- [Task description]:
Filter this material down to the lines that contain the string "data", and return those lines.

[[ Exercise inputs, beginning ]]

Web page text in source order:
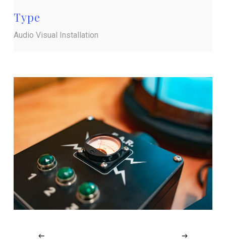
Type
Audio Visual Installation
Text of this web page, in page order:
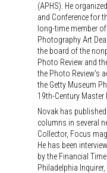
(APHS). He
and Conference for
long-time member
Photography Art
the board of the
Photo Review and
the Photo Review's
the Getty Museum
19th-Century
Novak has
columns in several
Collector, Focus
He has been
by the Financial
Philadelphia
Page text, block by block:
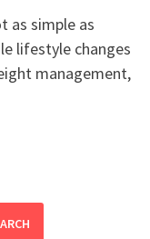
as simple as
lifestyle changes
management,
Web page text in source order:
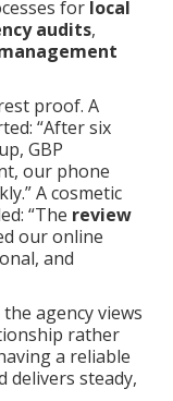
for local
audits,
proof. A
“After six
GBP
our phone
A cosmetic
“The review
our online
and
agency views
rather
a reliable
delivers steady,
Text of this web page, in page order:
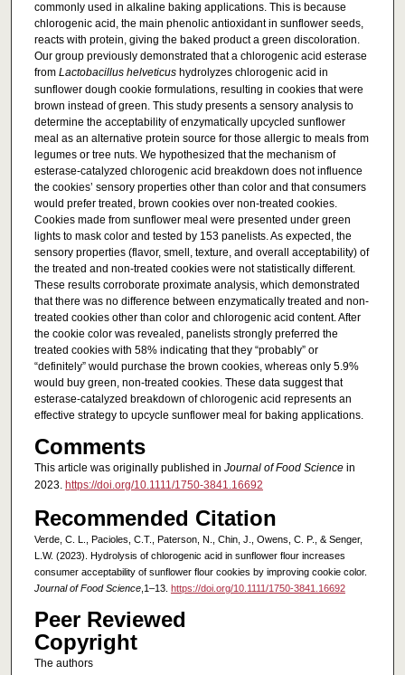
commonly used in alkaline baking applications. This is because
chlorogenic acid, the main phenolic antioxidant in sunflower seeds,
reacts with protein, giving the baked product a green discoloration.
Our group previously demonstrated that a chlorogenic acid esterase
from Lactobacillus helveticushydrolyzes chlorogenic acid in
sunflower dough cookie formulations, resulting in cookies that were
brown instead of green. This study presents a sensory analysis to
determine the acceptability of enzymatically upcycled sunflower
meal as an alternative protein source for those allergic to meals from
legumes or tree nuts. We hypothesized that the mechanism of
esterase-catalyzed chlorogenic acid breakdown does not influence
the cookies’ sensory properties other than color and that consumers
would prefer treated, brown cookies over non-treated cookies.
Cookies made from sunflower meal were presented under green
lights to mask color and tested by 153 panelists. As expected, the
sensory properties (flavor, smell, texture, and overall acceptability) of
the treated and non-treated cookies were not statistically different.
These results corroborate proximate analysis, which demonstrated
that there was no difference between enzymatically treated and non-
treated cookies other than color and chlorogenic acid content. After
the cookie color was revealed, panelists strongly preferred the
treated cookies with 58% indicating that they “probably” or
“definitely” would purchase the brown cookies, whereas only 5.9%
would buy green, non-treated cookies. These data suggest that
esterase-catalyzed breakdown of chlorogenic acid represents an
effective strategy to upcycle sunflower meal for baking applications.
Comments
This article was originally published in Journal of Food Sciencein
2023. https://doi.org/10.1111/1750-3841.16692
Recommended Citation
Verde, C. L., Pacioles, C.T., Paterson, N., Chin, J., Owens, C. P., & Senger,
L.W. (2023). Hydrolysis of chlorogenic acid in sunflower flour increases
consumer acceptability of sunflower flour cookies by improving cookie color.
Journal of Food Science,1–13. https://doi.org/10.1111/1750-3841.16692
Peer Reviewed
Copyright
The authors
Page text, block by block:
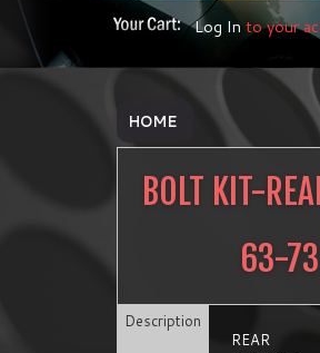
Log Into your
HOME
BOLT KIT-
63-73
Description
REAR
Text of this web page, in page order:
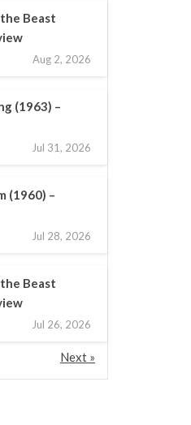
Beast
Aug 2, 2026
(1963) –
Jul 31, 2026
(1960) –
Jul 28, 2026
Beast
Jul 26, 2026
Next »
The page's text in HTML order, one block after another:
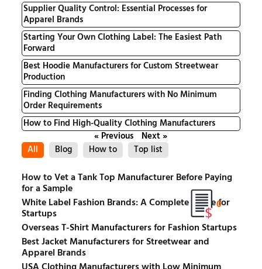
Supplier Quality Control: Essential Processes for
Apparel Brands
Starting Your Own Clothing Label: The Easiest Path
Forward
Best Hoodie Manufacturers for Custom Streetwear
Production
Finding Clothing Manufacturers with No Minimum
Order Requirements
How to Find High-Quality Clothing Manufacturers
« Previous
Next »
All
Blog How to Top list
How to Vet a Tank Top Manufacturer Before Paying
for a Sample
White Label Fashion Brands: A Complete Guide for
Startups
Overseas T-Shirt Manufacturers for Fashion Startups
Best Jacket Manufacturers for Streetwear and
Apparel Brands
0
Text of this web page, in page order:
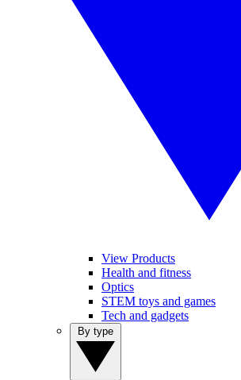
View Products
Health and fitness
Optics
STEM toys and games
Tech and gadgets
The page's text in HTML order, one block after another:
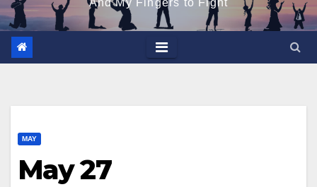
And My Fingers to Fight
MAY
May 27
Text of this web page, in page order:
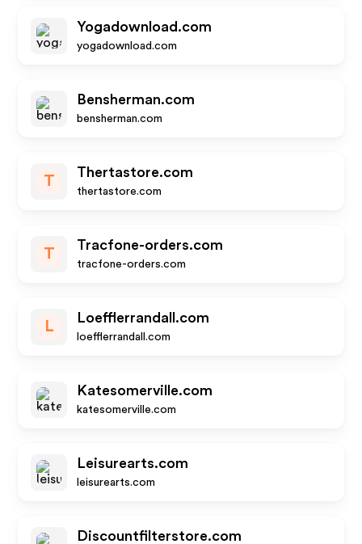
Yogadownload.com
yogadownload.com
Bensherman.com
bensherman.com
T
Thertastore.com
thertastore.com
T
Tracfone-orders.com
tracfone-orders.com
L
Loefflerrandall.com
loefflerrandall.com
Katesomerville.com
katesomerville.com
Leisurearts.com
leisurearts.com
Discountfilterstore.com
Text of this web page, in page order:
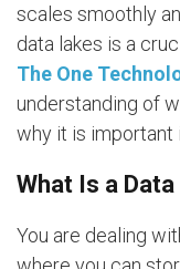
scales smoothly
data lakes is a
The One
understanding of
why it is important
What Is a
You are dealing
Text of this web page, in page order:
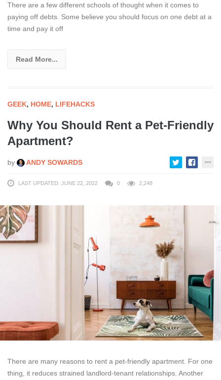
There are a few different schools of thought when it comes to
paying off debts. Some believe you should focus on one debt at a
time and pay it off
Read More...
GEEK, HOME, LIFEHACKS
Why You Should Rent a Pet-Friendly
Apartment?
by ANDY SOWARDS
LAST UPDATED: JUNE 22, 2022 0 2,248
There are many reasons to rent a pet-friendly apartment. For one
thing, it reduces strained landlord-tenant relationships. Another
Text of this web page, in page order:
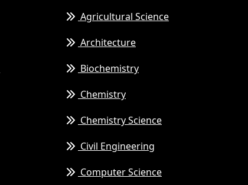
Agricultural Science
Architecture
Biochemistry
Chemistry
Chemistry Science
Civil Engineering
Computer Science
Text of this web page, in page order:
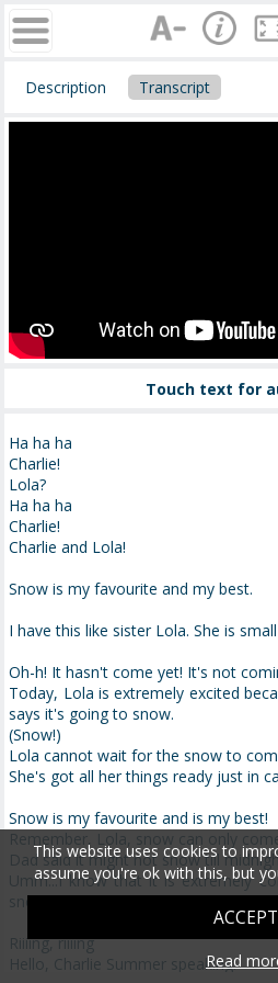
Description Transcript
Touch text for
Ha ha ha
Charlie!
Lola?
Ha ha ha
Charlie!
Charlie and Lola!
Snow is my favourite and my best.
I have this like sister Lola. She is
Oh-h! It hasn't come yet! It's not
Today, Lola is extremely excited
says it's going to snow.
(Snow!)
Lola cannot wait for the snow to
She's got all her things ready just in
Snow is my favourite and is my best!
Remember, Lola, snow can only
Dad said it might not snow till
Umm...I know that it is extremely
snow will come sooner rather than
Riiiing, riiiing
Hello, Charlie Summer speaking.
This website uses cookies to
assume you're ok with this, but
ACCEPT
Read
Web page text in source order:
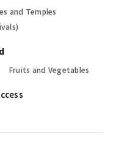
and Temples
Fruits and Vegetables

[[ Exercise inputs, end ]]

- [Answer section]:
would buy green, non-treated cookies. These data suggest that
data lakes is a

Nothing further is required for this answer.